THE PROBLEM: Please copy every line below that contains the string "liệu".

AVAILABLE DATA:
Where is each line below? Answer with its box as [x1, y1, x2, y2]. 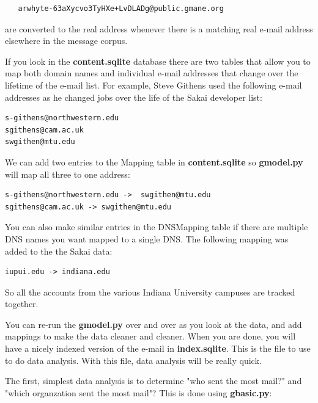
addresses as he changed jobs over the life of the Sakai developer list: [5, 90, 262, 103]
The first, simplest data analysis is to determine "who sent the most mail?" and [5, 374, 302, 387]
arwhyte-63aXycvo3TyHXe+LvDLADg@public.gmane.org [18, 4, 224, 13]
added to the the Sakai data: [5, 244, 113, 257]
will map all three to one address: [5, 167, 130, 180]
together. [5, 297, 39, 310]
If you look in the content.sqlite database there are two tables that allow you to [5, 54, 311, 67]
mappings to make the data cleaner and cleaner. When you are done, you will [5, 330, 296, 343]
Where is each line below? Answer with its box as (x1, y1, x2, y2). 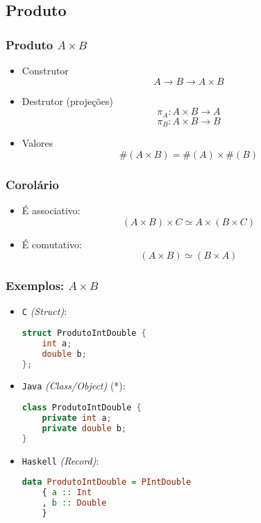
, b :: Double (42, 498, 107, 508)
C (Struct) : (22, 304, 67, 319)
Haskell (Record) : (22, 453, 99, 467)
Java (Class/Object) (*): (22, 378, 126, 393)
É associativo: (22, 202, 81, 217)
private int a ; (42, 413, 112, 423)
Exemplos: (6, 277, 65, 294)
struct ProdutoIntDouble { (22, 328, 146, 338)
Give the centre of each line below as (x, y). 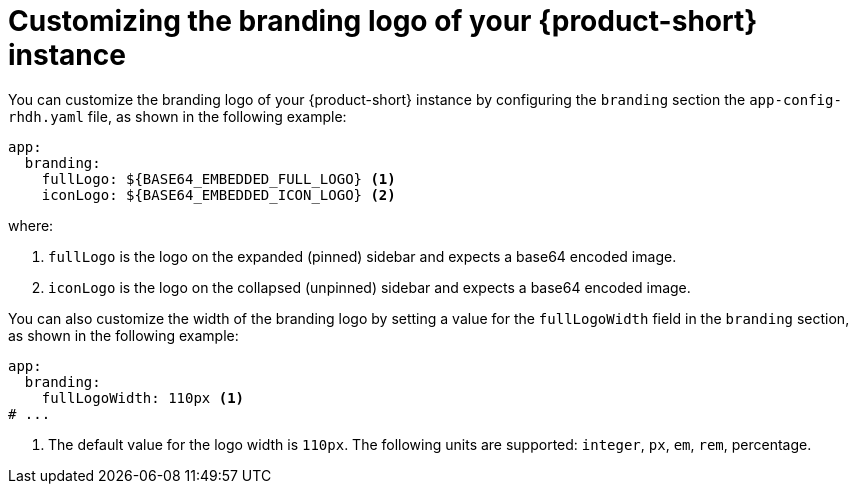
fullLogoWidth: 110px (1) (143, 397)
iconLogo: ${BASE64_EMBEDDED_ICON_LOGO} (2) (218, 194)
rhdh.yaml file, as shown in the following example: (177, 116)
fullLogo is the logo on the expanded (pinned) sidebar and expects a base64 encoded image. (362, 256)
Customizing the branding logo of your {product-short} (383, 21)
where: (31, 225)
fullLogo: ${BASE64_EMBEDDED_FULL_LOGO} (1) (218, 178)
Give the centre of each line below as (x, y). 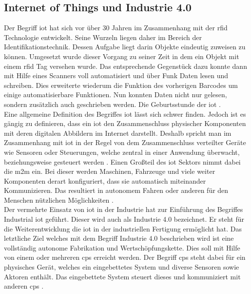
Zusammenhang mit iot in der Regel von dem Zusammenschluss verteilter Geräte (125, 142)
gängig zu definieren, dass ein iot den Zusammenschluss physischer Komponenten (125, 123)
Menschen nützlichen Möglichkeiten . (59, 199)
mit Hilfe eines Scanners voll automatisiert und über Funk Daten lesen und (116, 75)
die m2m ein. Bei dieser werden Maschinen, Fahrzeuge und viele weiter (110, 171)
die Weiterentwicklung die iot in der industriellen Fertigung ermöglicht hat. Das (123, 228)
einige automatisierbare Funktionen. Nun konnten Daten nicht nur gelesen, (116, 94)
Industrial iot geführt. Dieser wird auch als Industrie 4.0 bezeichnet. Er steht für (124, 219)
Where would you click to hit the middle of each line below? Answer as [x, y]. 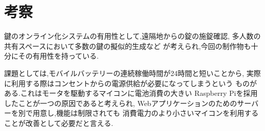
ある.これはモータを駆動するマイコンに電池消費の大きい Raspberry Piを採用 [131, 93]
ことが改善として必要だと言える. [59, 123]
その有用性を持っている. [58, 56]
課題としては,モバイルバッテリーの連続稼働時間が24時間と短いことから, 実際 [132, 73]
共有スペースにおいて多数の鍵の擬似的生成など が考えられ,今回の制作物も [128, 46]
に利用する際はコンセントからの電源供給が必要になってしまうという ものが [130, 83]
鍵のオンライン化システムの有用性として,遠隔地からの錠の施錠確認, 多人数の [132, 36]
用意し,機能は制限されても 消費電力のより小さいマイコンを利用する [146, 113]
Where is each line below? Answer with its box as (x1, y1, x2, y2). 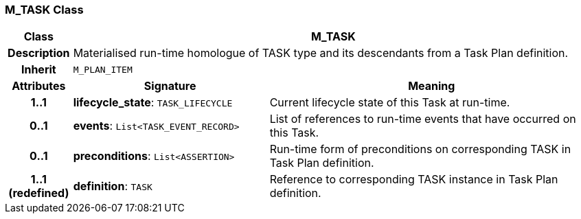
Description (8, 46, 70, 60)
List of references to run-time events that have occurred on (269, 112, 576, 126)
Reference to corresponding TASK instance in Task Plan (269, 172, 558, 187)
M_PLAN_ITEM (73, 64, 133, 75)
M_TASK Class (5, 3, 84, 16)
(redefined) (8, 186, 69, 200)
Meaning (408, 79, 455, 93)
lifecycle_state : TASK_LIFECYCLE (73, 95, 233, 110)
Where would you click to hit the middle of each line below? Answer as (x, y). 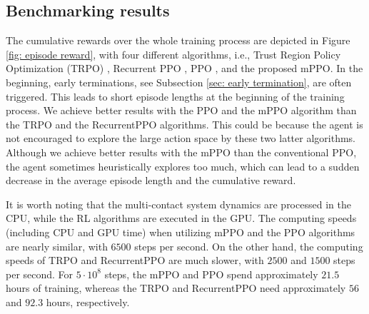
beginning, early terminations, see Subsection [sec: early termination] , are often (179, 82)
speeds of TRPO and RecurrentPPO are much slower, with (135, 260)
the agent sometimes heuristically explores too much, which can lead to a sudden (183, 166)
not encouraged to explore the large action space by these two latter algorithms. (181, 138)
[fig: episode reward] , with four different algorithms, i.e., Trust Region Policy (173, 54)
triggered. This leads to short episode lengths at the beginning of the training (175, 96)
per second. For (40, 274)
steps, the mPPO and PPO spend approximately (211, 274)
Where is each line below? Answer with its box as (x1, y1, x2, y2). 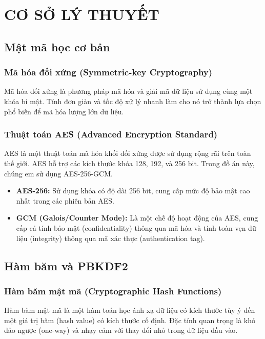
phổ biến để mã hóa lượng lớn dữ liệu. (4, 106, 124, 116)
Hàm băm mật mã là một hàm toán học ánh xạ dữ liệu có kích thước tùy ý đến (4, 305, 255, 315)
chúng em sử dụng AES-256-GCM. (4, 168, 113, 178)
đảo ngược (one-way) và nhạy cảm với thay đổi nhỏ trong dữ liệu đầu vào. (4, 325, 238, 335)
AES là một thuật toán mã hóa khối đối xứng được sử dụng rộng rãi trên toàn (4, 148, 251, 158)
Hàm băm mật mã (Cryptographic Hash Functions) (4, 284, 222, 297)
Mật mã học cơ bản (4, 38, 110, 54)
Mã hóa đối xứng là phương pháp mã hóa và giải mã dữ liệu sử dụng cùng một (4, 86, 253, 96)

RESULT OF THIS EXERCISE:
phổ biến để mã hóa lượng lớn dữ liệu. (4, 106, 124, 116)
Hàm băm mật mã là một hàm toán học ánh xạ dữ liệu có kích thước tùy ý đến (4, 305, 255, 315)
đảo ngược (one-way) và nhạy cảm với thay đổi nhỏ trong dữ liệu đầu vào. (4, 325, 238, 335)
Mã hóa đối xứng là phương pháp mã hóa và giải mã dữ liệu sử dụng cùng một (4, 86, 253, 96)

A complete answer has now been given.